下一步，编写代码将年份离散为5个时间段。

wtable['cut'] = pandas.cut(wtable['yearID'], [1990, 1995, 2000, 2005, 2010, 2015], right = False)
first = 1990

for i, section in wtable.groupby('cut'):
  payment = []
  win_game = []
  teams = []
  for t, team in section.groupby('teamID'):
    payment.append(team['total_payroll'].mean())
    win_game.append(team['winning_percentage'].mean())
    teams.append(t)

  figure, axis = plt.subplots()
  axis.scatter(payment, win_game)
  plt.title(str(first) + " to " + str(first + 5))

  for a, name in enumerate(teams):
    axis.annotate(name, (payment[a], win_game[a]))

  x, y = polyfit(pays, wins, 1)
  plt.plot(payment, np.multiply(y, payment) + x)
  first = first + 5
  plt.show()

在数据集中创建一个新的变量，使按年计算的工资单标准化。

for y, year in wtable.groupby('yearID'):

  deviation = year['total_payroll'].std()
  avg = year['total_payroll'].mean()
  for x, team in year.groupby('teamID'):
    wtable.loc[(wtable['yearID'] == y) & (wtable['teamID'] == x),'standard_payroll'] = (team['total_payroll'] - avg) / deviation

wtable.drop("cut", axis=1, inplace=True)
wtable

运行结果

我用这个新的工资标准再画一遍上面5个时间段的图，运行效果有5张图，为了方便我这里只展现出来其中一张。
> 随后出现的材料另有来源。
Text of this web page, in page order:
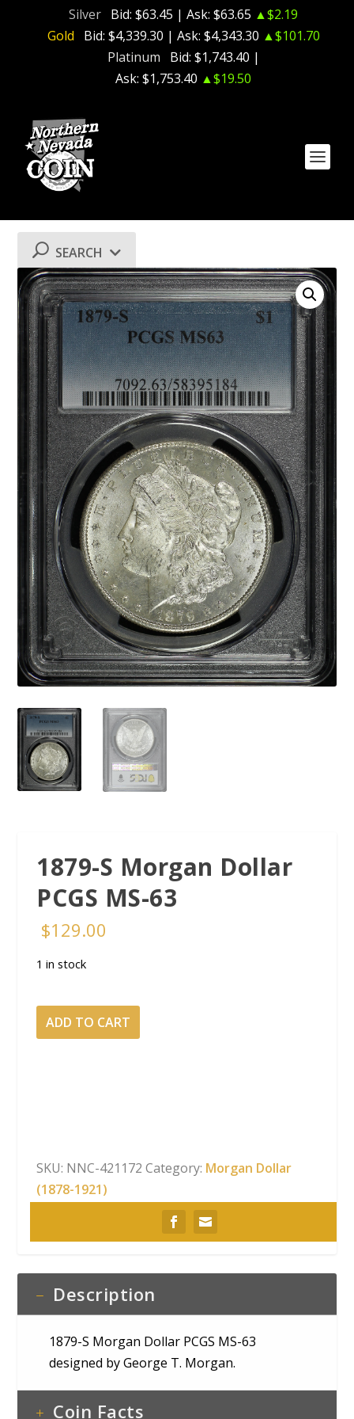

wtable['cut'] = pandas.cut(wtable['yearID'], [1990, 1995, 2000, 2005, 2010, 2015], right = False)
start = 1990

for i, section in wtable.groupby('cut'):

  pays = []
  wins = []
  teams = []
  for t, team in section.groupby('teamID'):
    pays.append(team['standard_payroll'].mean())
    wins.append(team['winning_percentage'].mean())
    teams.append(t)

  fig, ax = plt.subplots()
  ax.scatter(pays, wins)
  plt.title("Payroll vs. Wins for Years: " + str(start) + " to " + str(start + 5))
  

  for j, name in enumerate(teams):
    ax.annotate(name, (pays[j], wins[j]))

  x, y = polyfit(pays, wins, 1)
  plt.plot(pays, np.multiply(y, pays) + x)
  start = start + 5
  plt.show()

效果图

接下来制作一个获胜百分比(y轴)与标准化工资(x轴)的散点图。

fig, ax = plt.subplots()
for i, team in win_pay_table.groupby('teamID'):
  ax.scatter(team['standard_payroll'], team['winning_percentage'], label = i)
plt.title("The expected winrate of a team with standard payroll is 49.98%,and teams increase 2.5% wins for every 1 standard units of payroll")

x, y = polyfit(win_pay_table['standard_payroll'], win_pay_table['winning_percentage'], 1)
plt.plot(win_pay_table['standard_payroll'], np.multiply(y, win_pay_table['standard_payroll']) + x)
print("y = "+str(round(y, 2))+"x + "+str(round(x, 2)))

plt.show()

创建一个新的字段来计算每个团队的支出效率

for i, year in win_pay_table.groupby('yearID'):
  for j, team in year.groupby('teamID'):
    result = 2.53 * team['standard_payroll'] + 49.98
    payment = team['winning_percentage'] / result
    win_pay_table.loc[(win_pay_table['yearID'] == i) & (win_pay_table['teamID'] == j),'efficiency'] = payment

efficiency = win_pay_table.pivot(index = 'yearID', columns = 'teamID', values = 'efficiency')

teams = ['OAK', 'BOS', 'NYA', 'ATL', 'TBA']
for x in teams:
  plt.plot(efficiency[x])

plt.show()

效果图

通过以上数据分析和关系图，我们可以得出在2000-2005年间，OAK团队的效率最高。随着工资的增加，通常大多数球队的胜率会增加很多。球员薪资是一个非常重要的因素去发展一个团队。